We don't have the luxury of being single dimensional anymore. We can't limit ourselves to doing just one thing — no, we have to dabble here and there — and so it is inevitable that everything we use, too, needs to double up as something else. That's why we have those mobile phones that have cameras and music and the internet and practically everything else we may need short of our next meal — though we could get the recipes there in a crunch.

It stands to reason that we need multipurpose furniture as much as we need multipurpose gadgetry. And when we have limited living space, this conversion of one thing to another becomes all the more important. That kitchen shelf-cum-table-for-two will save around 33 steps a meal between the dining table and the stove and the bathtub-cum-scooped-out-lounger can finally give us a legitimate excuse for falling asleep in the bathroom!

Our humble home, unfortunately, doesn't have any of these sophisticated ‘combos' but in our typical unaesthetic style we've put our furniture to good use.

Like everything else we did, we started small and we started unknowingly. There was one stray day of clearing up and waiting to think of a place to dump the old newspapers. We balanced them at the bottom of the metal clothes rack, and then added the next day's newspapers to the pile until a week or so later it seemed the right place for the old newspapers to languish until they were sold as junk.

Everyone knows that we can't make one mistake and be done with it. Erring repeatedly is so much easier; so next, the plastic bags we needed to store (since we couldn't let those be cast into the unsuspecting environment) were pegged onto one of the convenient hooks on the same clothes rack. Congratulating ourselves and the manufacturer of these all-purpose clothes racks, we huffed and puffed and pulled and shoved and hey presto, there was place for one more set of odds and ends!

Honorary post

Then, worried at last that there'd no longer be place for clothes on the clothes rack, I put my foot down and thus saved one of our utility pieces from collapsing beneath the weight of what it should never have been forced to carry!

With full stops there, the problem of what to do with the other stray items in the house reared its ugly head.

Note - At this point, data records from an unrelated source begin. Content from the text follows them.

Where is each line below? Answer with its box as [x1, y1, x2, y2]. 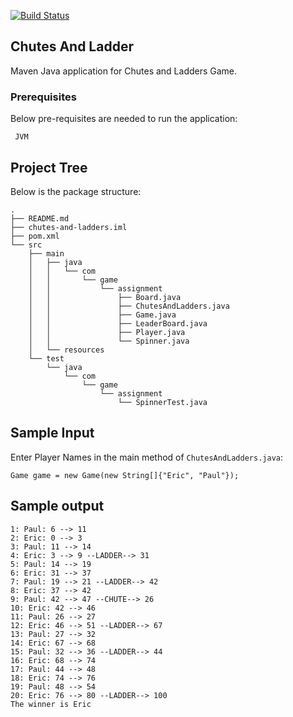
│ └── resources [28, 345, 105, 355]
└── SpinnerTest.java [117, 397, 208, 407]
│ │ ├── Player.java [28, 327, 186, 337]
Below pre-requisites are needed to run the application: [10, 113, 238, 125]
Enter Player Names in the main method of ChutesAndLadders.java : [10, 451, 283, 463]
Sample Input [10, 425, 95, 442]
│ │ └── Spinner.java [28, 336, 190, 346]
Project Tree [10, 159, 88, 176]
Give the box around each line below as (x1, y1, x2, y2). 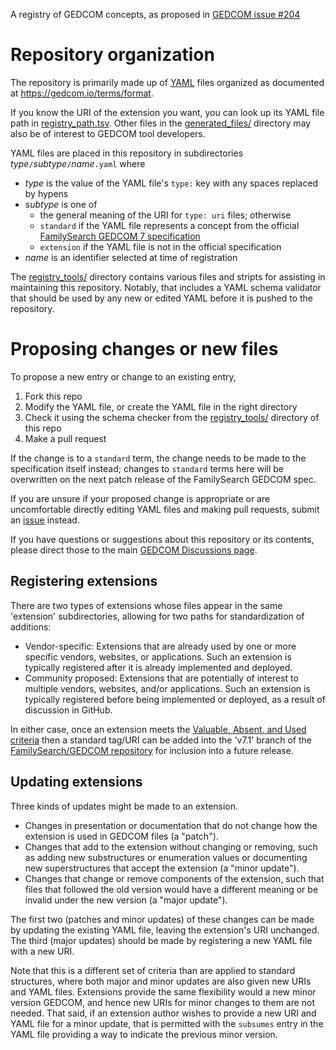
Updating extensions (10, 774, 143, 791)
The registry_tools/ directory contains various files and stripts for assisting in (10, 270, 326, 283)
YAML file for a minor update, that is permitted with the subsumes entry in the (10, 1017, 324, 1029)
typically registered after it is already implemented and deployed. (24, 661, 293, 673)
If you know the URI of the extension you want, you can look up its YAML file (10, 106, 325, 118)
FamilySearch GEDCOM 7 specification (39, 230, 201, 242)
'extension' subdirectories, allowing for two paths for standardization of (10, 610, 305, 622)
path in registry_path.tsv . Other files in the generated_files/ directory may (10, 117, 312, 129)
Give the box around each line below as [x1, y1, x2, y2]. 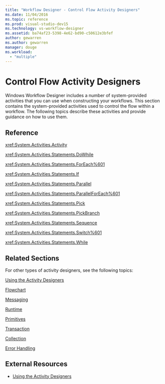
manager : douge [5, 45, 37, 50]
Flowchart [5, 286, 26, 292]
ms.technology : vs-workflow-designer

Tired of using my every creative cell trying to find a place for everything, I let the rest of the family have a free hand. Go figure it out yourself, I said, resigning from the honorary post of being the sole stowing machine of the family.

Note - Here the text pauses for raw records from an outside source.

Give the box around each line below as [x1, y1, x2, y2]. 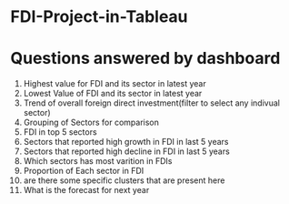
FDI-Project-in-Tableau [10, 6, 189, 27]
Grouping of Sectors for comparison [23, 117, 160, 128]
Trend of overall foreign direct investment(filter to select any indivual [23, 97, 281, 108]
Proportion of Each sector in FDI [23, 166, 144, 177]
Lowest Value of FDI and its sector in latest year [23, 88, 203, 99]
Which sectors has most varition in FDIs [23, 156, 173, 167]
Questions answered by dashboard [10, 48, 281, 69]
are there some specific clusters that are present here [23, 175, 225, 186]
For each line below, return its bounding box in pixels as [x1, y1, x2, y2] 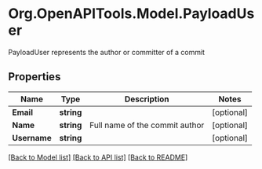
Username [12, 132, 53, 143]
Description [124, 94, 170, 105]
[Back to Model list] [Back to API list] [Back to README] [8, 152, 188, 162]
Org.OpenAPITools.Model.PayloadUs [8, 5, 255, 23]
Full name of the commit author [89, 119, 205, 130]
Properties [8, 70, 61, 83]
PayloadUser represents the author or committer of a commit [8, 47, 206, 57]

If only I'd known just how inventive they'd be!

Now when you enter our home, you need to watch where you rest your tired body. Before you sit down on the sofa you may need to check whether the dumb bells are hidden behind the cushion (convenient, considering that we'll be doing those biceps curls daily).

And when you want to lounge on the settee you find that you really can't put your feet up because the laundry is there, the ironed clothes are there, the iron is there — why move all that when we know that we'll need to grab something from there and iron out a few creases come the next day's morning rush?

Piles of this, bundles of that, you manoeuvre around our house as you would around an obstacle course, but none of us are worried.

Instead we contort a bit and pat ourselves on the back for putting our possessions to good use — every one of them doubling up as something else entirely than what they were meant to be!


Cheryl Rao is a journalist based in India.